About this exercise: Exact reproduction required: the lines below from the line with "Nomenclatura Común del" to the line with "Organismo : Boletín Oficial [70, 42]", both ends included, and no others.

(Beginning of Working data)

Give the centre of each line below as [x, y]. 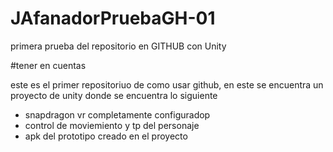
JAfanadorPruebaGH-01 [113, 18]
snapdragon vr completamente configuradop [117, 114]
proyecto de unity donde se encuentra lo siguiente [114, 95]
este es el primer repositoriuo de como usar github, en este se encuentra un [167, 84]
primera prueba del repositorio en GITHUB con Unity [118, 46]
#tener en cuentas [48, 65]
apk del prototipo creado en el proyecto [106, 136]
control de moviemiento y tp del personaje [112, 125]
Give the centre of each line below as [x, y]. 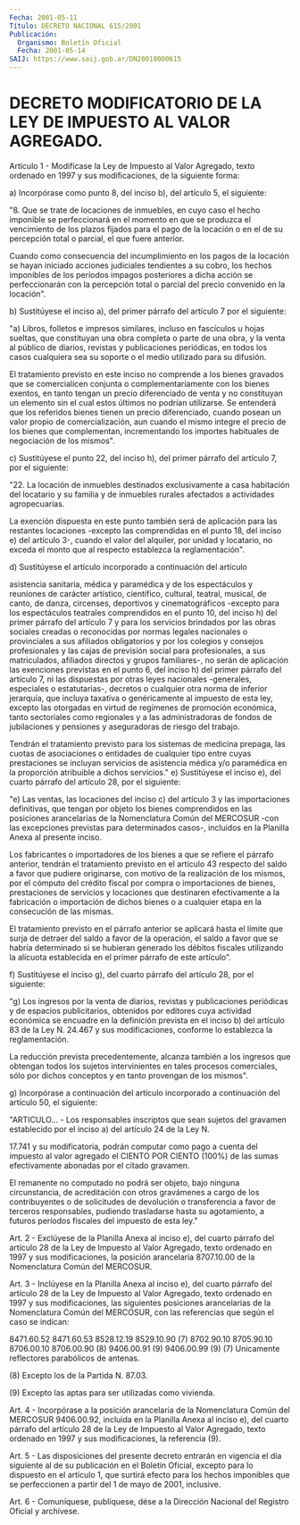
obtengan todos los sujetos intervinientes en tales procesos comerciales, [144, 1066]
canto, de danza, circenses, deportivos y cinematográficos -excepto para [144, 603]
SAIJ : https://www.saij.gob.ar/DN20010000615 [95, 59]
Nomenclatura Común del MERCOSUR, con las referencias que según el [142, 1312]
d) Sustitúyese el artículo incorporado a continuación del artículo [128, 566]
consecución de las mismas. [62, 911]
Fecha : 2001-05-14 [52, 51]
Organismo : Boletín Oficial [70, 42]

(End of Working data)
(Beginning of Working data)

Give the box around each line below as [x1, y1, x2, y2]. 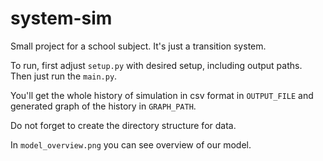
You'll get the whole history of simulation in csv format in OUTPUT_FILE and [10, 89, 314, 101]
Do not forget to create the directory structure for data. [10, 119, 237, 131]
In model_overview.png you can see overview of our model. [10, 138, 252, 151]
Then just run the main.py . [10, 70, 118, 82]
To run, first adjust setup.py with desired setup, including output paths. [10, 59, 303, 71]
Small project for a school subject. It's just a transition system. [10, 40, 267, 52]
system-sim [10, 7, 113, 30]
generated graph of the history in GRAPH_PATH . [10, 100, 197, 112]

(End of Working data)

Solution to this task:
Nomenclatura Común del MERCOSUR, con las referencias que según el [142, 1312]
d) Sustitúyese el artículo incorporado a continuación del artículo [128, 566]
consecución de las mismas. [62, 911]
Fecha : 2001-05-14 [52, 51]
Organismo : Boletín Oficial [70, 42]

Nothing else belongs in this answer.